[Stored items from a collection]
________

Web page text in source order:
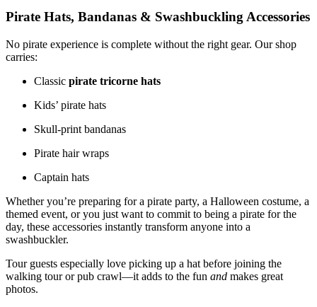
Pirate Hats, Bandanas & Swashbuckling Accessories
No pirate experience is complete without the right gear. Our shop
carries:
Classic pirate tricorne hats
Kids’ pirate hats
Skull-print bandanas
Pirate hair wraps
Captain hats
Whether you’re preparing for a pirate party, a Halloween costume, a
themed event, or you just want to commit to being a pirate for the
day, these accessories instantly transform anyone into a
swashbuckler.
Tour guests especially love picking up a hat before joining the
walking tour or pub crawl—it adds to the fun and makes great
photos.

________

Work task
Exact reproduction of the entries above is required, with pictures excluded.

Written reply
Web page text in source order:
Pirate Hats, Bandanas & Swashbuckling Accessories
No pirate experience is complete without the right gear. Our shop
carries:
Classic pirate tricorne hats
Kids’ pirate hats
Skull-print bandanas
Pirate hair wraps
Captain hats
Whether you’re preparing for a pirate party, a Halloween costume, a
themed event, or you just want to commit to being a pirate for the
day, these accessories instantly transform anyone into a
swashbuckler.
Tour guests especially love picking up a hat before joining the
walking tour or pub crawl—it adds to the fun and makes great
photos.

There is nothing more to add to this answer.